Sasidharan Pillai Sabitha, Robilliard Renee, Fredette Meghan E, Serrano-Gonzalez Monica, Scully Kevin J
Division of Pediatric Endocrinology, Hasbro Children's Hospital, Providence, USA.
Department of Pediatrics, The Warren Alpert Medical School of Brown University, Providence, USA.
J Pediatr Endocrinol Metab. 2023 Oct 5;36(11):1109-1113. doi: 10.1515/jpem-2023-0304. Print 2023 Nov 27.
Hypercalcemia has been reported as an uncommon complication of the ketogenic diet (KD). Here we present a toddler whose hypercalcemia persisted for 2 months after stopping the KD.
A 2 year 11-month-old child with global developmental delay, infantile spasms, neuromuscular weakness with limited mobility, tracheostomy and ventilator dependence, and oropharyngeal dysphagia with G-tube dependence presented with hypercalcemia in the setting of recurrent vomiting. At presentation, the patient was adherent to a KD and taking topiramate since infancy for intractable seizures. His laboratory parameters at presentation showed hypercalcemia (11.9 mg/dL), hypercalciuria, acute renal failure, low alkaline phosphatase (76 IU/L [110-302 IU/L]), parathyroid hormone (PTH) <6 pg/mL (18-80 pg/mL), normal thyroid function, cortisol and vitamin D level. The patient's hypercalcemia persisted post-discontinuation of the KD and topiramate. PTH-related protein was mildly elevated at 15.3 pmol/L. Follow-up laboratory and imaging studies ruled out malignancy. He was managed with calcitonin 4 u/kg/dose Q12H × 1 day and 8 u/kg/dose Q8H × 1 day, hydration and low-calcium formula. Post-discontinuation of the KD, normalization of alkaline phosphatase levels preceded the normalization of calcium on day 55 and PTH on day 85.
Hypercalcemia may persist for an extended period after weaning from a KD; lab parameters may mimic that of hypophosphatasia as previously described in the literature. Normalization of alkaline phosphatase, a marker of bone turnover, indicates recovery from the adynamic state induced by the KD and typically precedes the normalization of calcium and PTH.

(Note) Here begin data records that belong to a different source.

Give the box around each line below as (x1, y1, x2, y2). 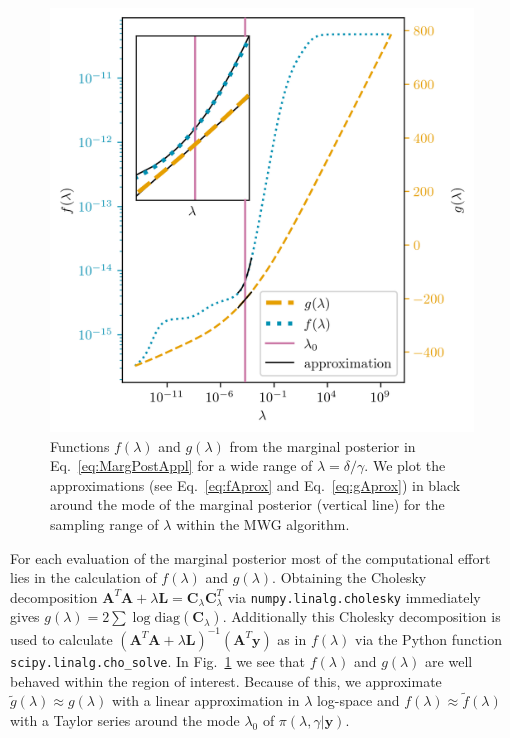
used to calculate (10, 628, 113, 649)
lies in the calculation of (10, 567, 157, 588)
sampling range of (50, 513, 159, 534)
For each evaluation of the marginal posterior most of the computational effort (10, 547, 491, 568)
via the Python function (355, 628, 502, 649)
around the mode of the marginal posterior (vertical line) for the (50, 494, 445, 515)
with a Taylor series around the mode (10, 709, 240, 730)
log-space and (316, 690, 400, 711)
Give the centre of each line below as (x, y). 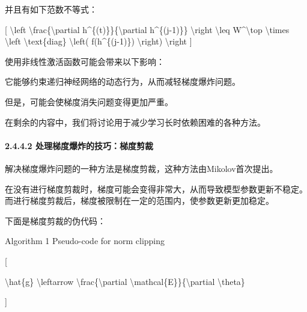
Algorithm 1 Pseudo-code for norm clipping (85, 241)
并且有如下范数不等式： (51, 9)
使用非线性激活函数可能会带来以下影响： (85, 61)
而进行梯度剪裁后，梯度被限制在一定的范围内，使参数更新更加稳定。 (139, 200)
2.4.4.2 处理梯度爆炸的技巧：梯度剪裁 (79, 145)
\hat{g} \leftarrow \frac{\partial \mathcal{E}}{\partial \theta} (125, 281)
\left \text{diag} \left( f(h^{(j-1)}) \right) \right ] (99, 41)
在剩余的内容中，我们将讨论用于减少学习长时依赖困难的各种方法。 (135, 122)
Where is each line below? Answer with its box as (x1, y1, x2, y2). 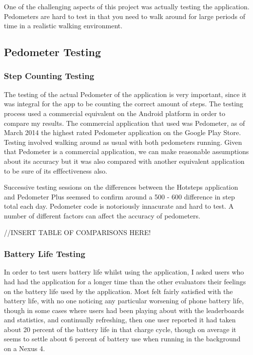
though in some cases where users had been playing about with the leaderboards (4, 305, 244, 315)
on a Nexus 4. (4, 343, 45, 354)
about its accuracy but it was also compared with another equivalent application (4, 156, 245, 166)
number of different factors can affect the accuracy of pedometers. (4, 210, 200, 220)
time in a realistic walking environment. (4, 20, 123, 31)
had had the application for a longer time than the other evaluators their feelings (4, 276, 246, 286)
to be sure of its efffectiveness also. (4, 165, 107, 176)
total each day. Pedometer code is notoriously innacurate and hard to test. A (4, 201, 234, 211)
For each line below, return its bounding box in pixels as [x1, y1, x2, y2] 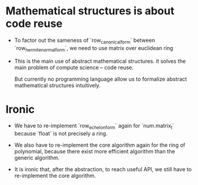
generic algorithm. [14, 154, 60, 162]
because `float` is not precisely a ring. [14, 130, 108, 137]
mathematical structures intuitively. [14, 82, 101, 89]
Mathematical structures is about [5, 4, 175, 18]
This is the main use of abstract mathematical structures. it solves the [14, 57, 186, 64]
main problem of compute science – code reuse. [14, 64, 134, 71]
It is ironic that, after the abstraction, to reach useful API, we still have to [14, 166, 192, 173]
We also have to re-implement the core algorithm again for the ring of [14, 141, 185, 149]
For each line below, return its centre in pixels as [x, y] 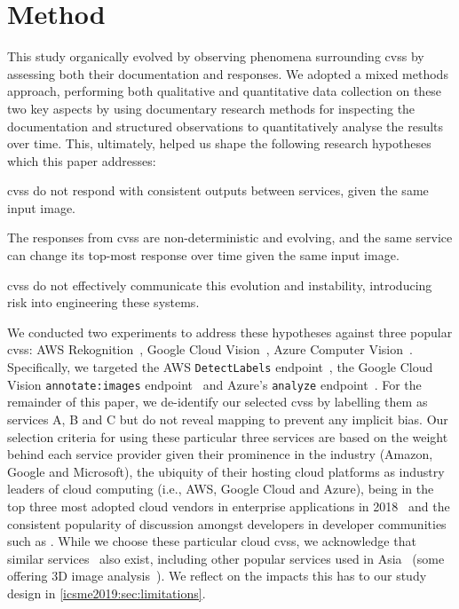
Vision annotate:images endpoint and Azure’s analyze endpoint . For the [214, 384]
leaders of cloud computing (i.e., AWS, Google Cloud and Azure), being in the [221, 489]
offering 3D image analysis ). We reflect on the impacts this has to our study [217, 576]
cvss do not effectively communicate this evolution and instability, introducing [220, 285]
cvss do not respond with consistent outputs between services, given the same [218, 190]
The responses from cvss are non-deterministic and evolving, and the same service [230, 237]
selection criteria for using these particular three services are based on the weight [228, 436]
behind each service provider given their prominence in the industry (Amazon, [220, 454]
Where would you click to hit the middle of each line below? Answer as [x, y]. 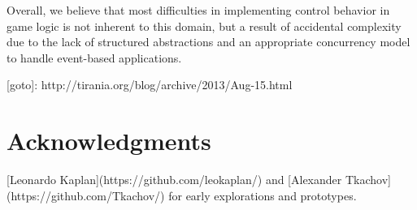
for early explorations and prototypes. [263, 195]
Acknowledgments [109, 141]
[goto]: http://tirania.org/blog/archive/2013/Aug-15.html [150, 85]
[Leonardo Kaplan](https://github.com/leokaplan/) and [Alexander [174, 180]
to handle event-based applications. [94, 57]
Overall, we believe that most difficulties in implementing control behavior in [198, 10]
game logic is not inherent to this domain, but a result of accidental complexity [204, 26]
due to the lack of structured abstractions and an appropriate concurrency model [208, 42]
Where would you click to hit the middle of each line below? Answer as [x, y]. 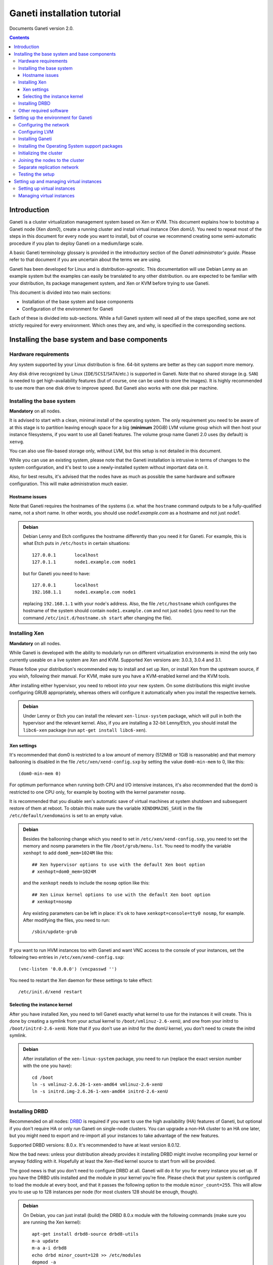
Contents [19, 37]
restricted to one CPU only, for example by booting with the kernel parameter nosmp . [98, 792]
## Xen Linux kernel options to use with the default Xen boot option [121, 895]
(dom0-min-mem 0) [40, 773]
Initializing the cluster [40, 153]
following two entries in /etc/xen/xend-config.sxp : [67, 957]
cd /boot [43, 1077]
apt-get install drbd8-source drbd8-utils [85, 1234]
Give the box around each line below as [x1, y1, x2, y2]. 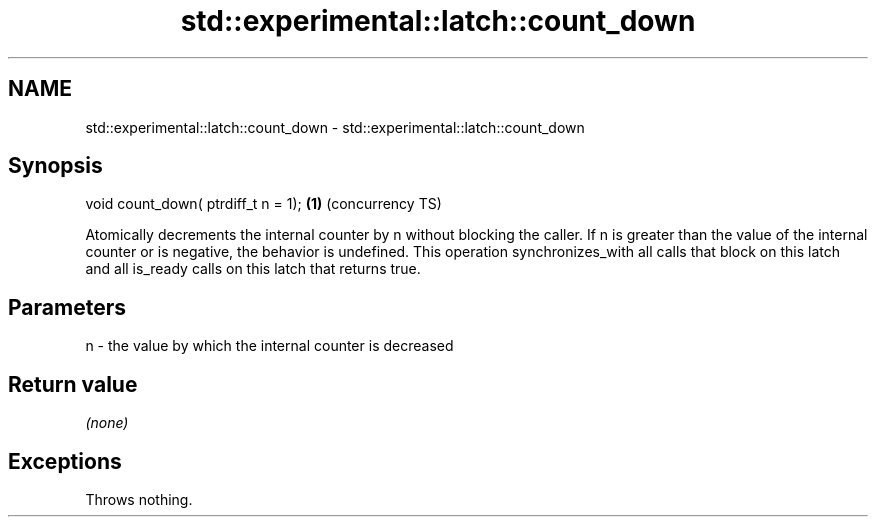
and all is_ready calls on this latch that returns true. [85, 260, 421, 278]
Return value [8, 371, 138, 397]
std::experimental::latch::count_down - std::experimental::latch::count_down [85, 118, 585, 136]
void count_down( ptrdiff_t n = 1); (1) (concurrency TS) [85, 195, 442, 213]
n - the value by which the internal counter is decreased [85, 337, 454, 355]
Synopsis [8, 153, 103, 179]
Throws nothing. [85, 490, 193, 508]
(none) [85, 414, 129, 432]
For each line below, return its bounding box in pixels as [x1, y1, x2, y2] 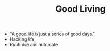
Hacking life [9, 36, 35, 42]
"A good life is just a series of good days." [9, 31, 95, 37]
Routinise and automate [9, 42, 58, 48]
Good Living [55, 3, 106, 15]
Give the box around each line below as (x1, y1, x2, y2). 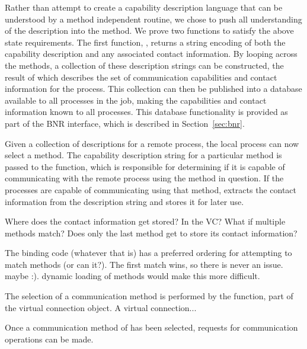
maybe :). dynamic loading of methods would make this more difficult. (5, 270, 260, 282)
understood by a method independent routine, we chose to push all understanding (5, 12, 302, 25)
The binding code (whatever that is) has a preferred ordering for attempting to (5, 246, 292, 259)
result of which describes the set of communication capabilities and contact (5, 71, 277, 83)
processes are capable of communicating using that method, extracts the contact (5, 183, 297, 196)
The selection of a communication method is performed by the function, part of (5, 290, 293, 302)
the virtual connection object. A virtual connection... (5, 301, 197, 313)
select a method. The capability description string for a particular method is (5, 149, 282, 161)
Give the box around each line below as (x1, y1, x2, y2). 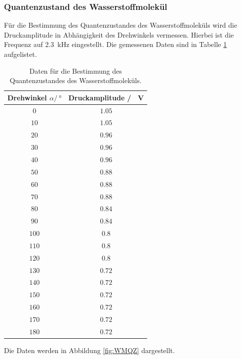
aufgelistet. (4, 49, 37, 59)
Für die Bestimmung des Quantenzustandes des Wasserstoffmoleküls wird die (4, 20, 238, 30)
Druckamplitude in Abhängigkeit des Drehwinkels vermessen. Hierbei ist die (4, 29, 234, 40)
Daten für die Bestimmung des (29, 65, 122, 76)
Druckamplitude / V (68, 92, 144, 102)
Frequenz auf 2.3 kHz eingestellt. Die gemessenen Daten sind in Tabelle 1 (4, 39, 227, 49)
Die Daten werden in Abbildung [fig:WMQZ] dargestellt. (4, 345, 175, 355)
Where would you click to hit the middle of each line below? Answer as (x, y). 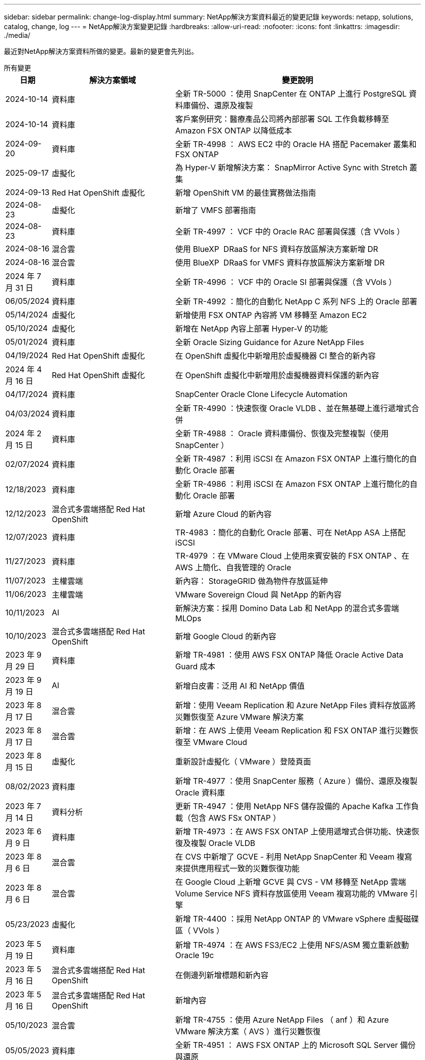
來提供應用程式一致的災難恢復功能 (237, 868)
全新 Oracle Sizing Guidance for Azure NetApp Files (270, 342)
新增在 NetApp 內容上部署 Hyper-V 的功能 (252, 329)
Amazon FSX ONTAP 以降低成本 (234, 131)
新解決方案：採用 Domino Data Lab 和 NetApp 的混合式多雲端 (287, 608)
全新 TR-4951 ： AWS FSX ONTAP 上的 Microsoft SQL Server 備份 (295, 1045)
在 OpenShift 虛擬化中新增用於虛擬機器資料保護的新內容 (277, 375)
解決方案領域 (112, 80)
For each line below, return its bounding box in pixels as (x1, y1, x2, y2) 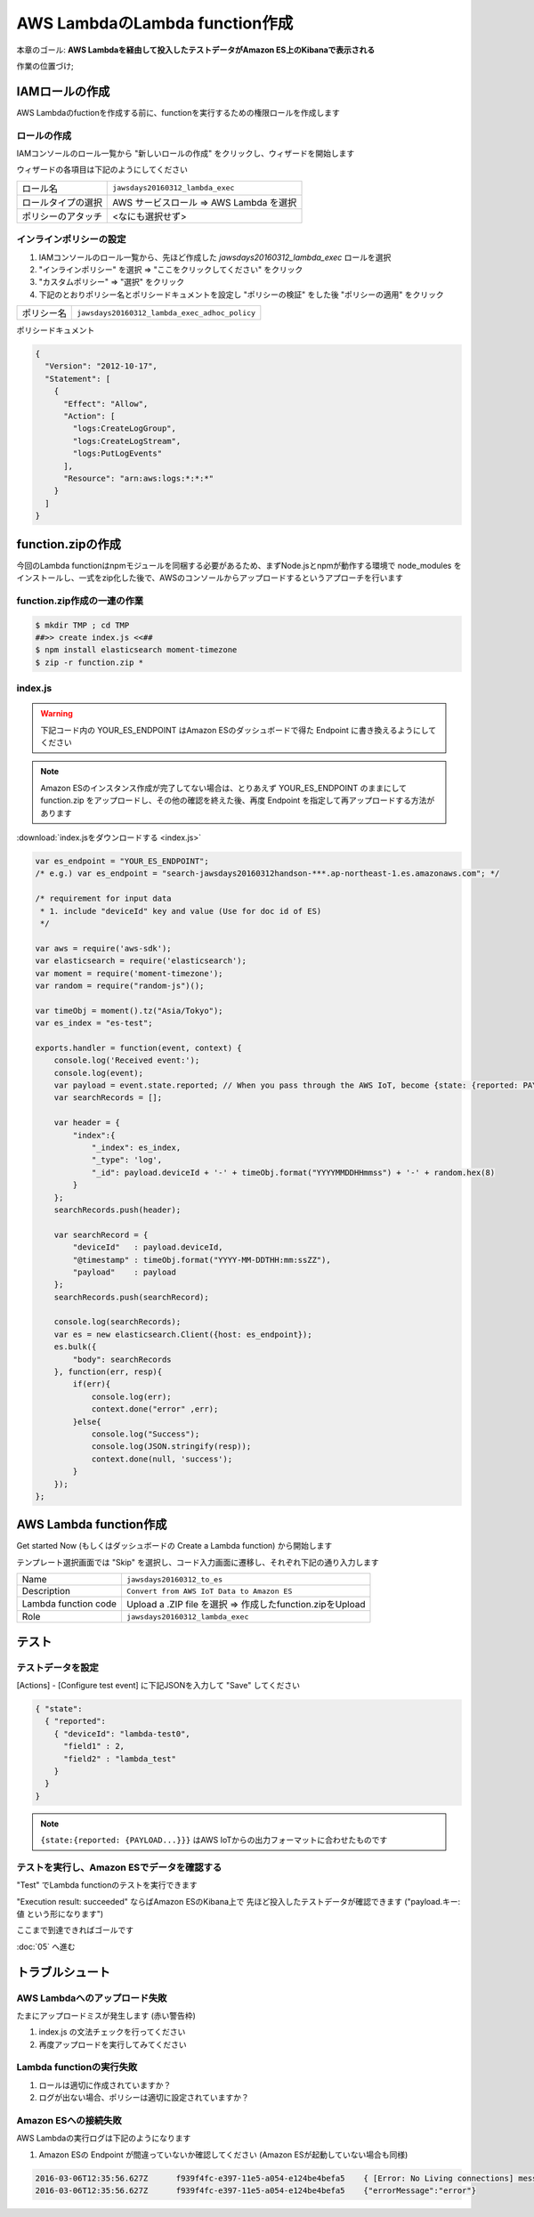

高钙血症已被报道为生酮饮食(KD)的一种罕见并发症。在此,我们报告一名幼儿,其高钙血症在停用KD后持续了2个月。
一名2岁11个月大的儿童,有全面发育迟缓、婴儿痉挛、神经肌肉无力且活动受限、气管切开并依赖呼吸机,以及口咽吞咽困难且依赖胃造瘘管,在反复呕吐的情况下出现高钙血症。就诊时,该患者坚持KD饮食,自婴儿期起因难治性癫痫服用托吡酯。其就诊时的实验室检查参数显示高钙血症(11.9mg/dL)、高钙尿症、急性肾衰竭、碱性磷酸酶水平低(76IU/L[110 - 302IU/L])、甲状旁腺激素(PTH)<6pg/mL(18 - 80pg/mL)、甲状腺功能、皮质醇和维生素D水平正常。停用KD和托吡酯后,患者的高钙血症仍持续。PTH相关蛋白轻度升高至15.3pmol/L。后续的实验室和影像学检查排除了恶性肿瘤。给予降钙素4u/kg/剂量,每12小时一次,共1天,然后8u/kg/剂量,每8小时一次,共1天,同时进行补液和低钙配方饮食治疗。停用KD后,碱性磷酸酶水平在第55天恢复正常,钙水平在第85天恢复正常,PTH水平在第85天恢复正常。
停用KD后,高钙血症可能会持续较长时间;实验室检查参数可能类似于文献中先前描述的低磷酸酯酶症。骨转换标志物碱性磷酸酶的正常化表明从KD诱导的骨动力不足状态中恢复,通常先于钙和PTH的正常化。